Created attachment 616807 [details] [diff] [review]
test patch 1: convert 2KB arenas to 4KB
This patch converts all the NSS arenas that use 2KB chunks to use 4KB chunks. It does likewise with nsPersistentProperties.
Created attachment 616808 [details] [diff] [review]
test patch 2: convert 1KB arenas to 4KB
This patch converts all the NSS arenas that use 1KB chunks to use 4KB chunks.
I was pretty wrong about how jemalloc handles 512b, 1kb, and 2kb allocations. Here's my updated understanding, with the proviso that I reserve the right to re-understand this again later.
We allocate 512-2kb allocs out of "runs" of size 8 pages (32kb). One run contains allocations from exactly one size class (i.e., 512b, 1kb, or 2kb).
There's some bookkeeping at the beginning of the run. Because the runs are 8 pages, not 8 pages plus epsilon, the bookkeeping takes up the space we might otherwise use to store one object. So our 32kb run can store only 15 2kb allocs, 31 1kb allocs, or 63 512b allocs.

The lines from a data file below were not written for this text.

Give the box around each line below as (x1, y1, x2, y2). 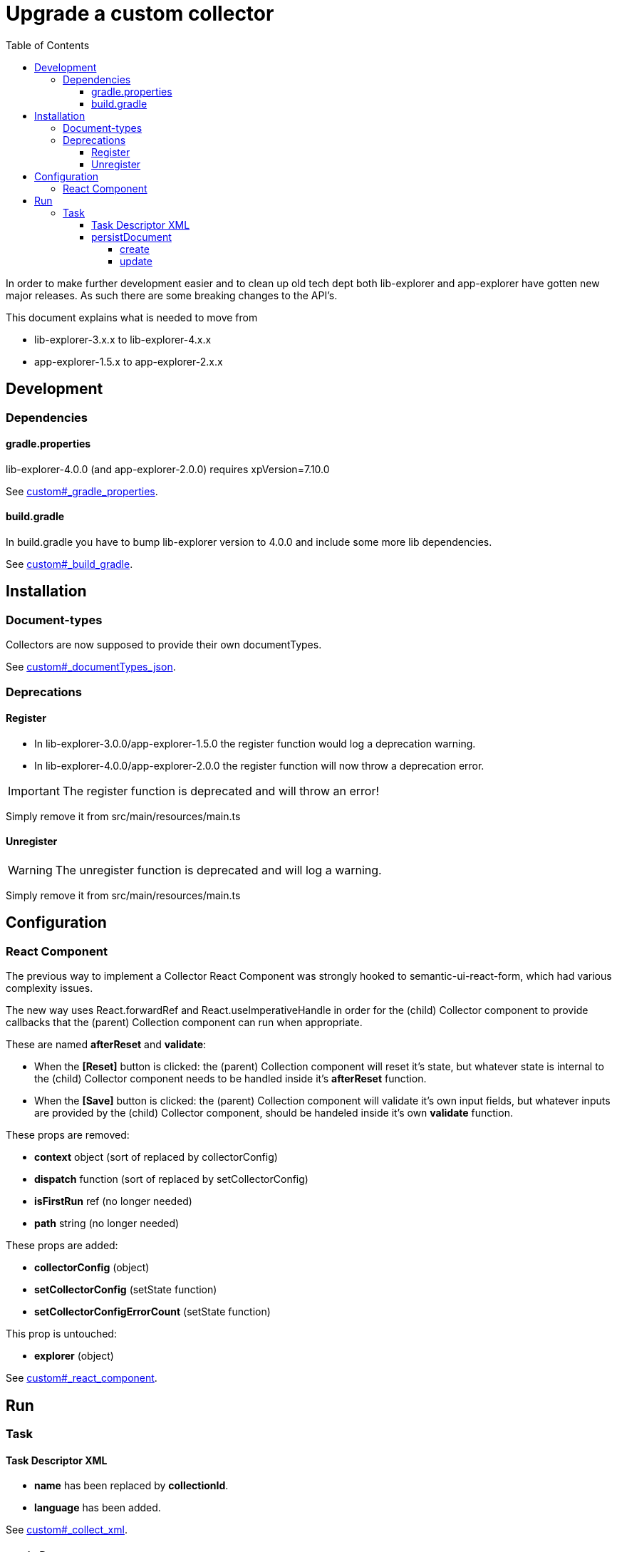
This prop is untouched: (6, 1328, 117, 1340)
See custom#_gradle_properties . (6, 485, 158, 497)
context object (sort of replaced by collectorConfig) (34, 1151, 278, 1164)
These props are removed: (6, 1129, 130, 1142)
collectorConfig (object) (34, 1261, 150, 1274)
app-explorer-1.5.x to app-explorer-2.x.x (34, 355, 223, 368)
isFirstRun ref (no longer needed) (34, 1195, 192, 1208)
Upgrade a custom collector (6, 1, 274, 26)

Afaict, we never madvise/decommit part of a run.
I don't see a technical limitation against madvising/decommitting part of a run. It might be slow, both to madvise/decommit and to page-fault in / recommit.
Created attachment 616889 [details] [diff] [review]
Test patch 3: Consider 1k and 2k allocations as "large"
John, would you mind running this patch through AWSY?
Comment on attachment 616889 [details] [diff] [review]
Test patch 3: Consider 1k and 2k allocations as "large"
Actually, I have no idea how my browser even stood up with this patch. There's no way it'll work. The smallest allowable "large" allocation is 1 page.
I talked with jlebar; this bug is serving no useful purpose at this point.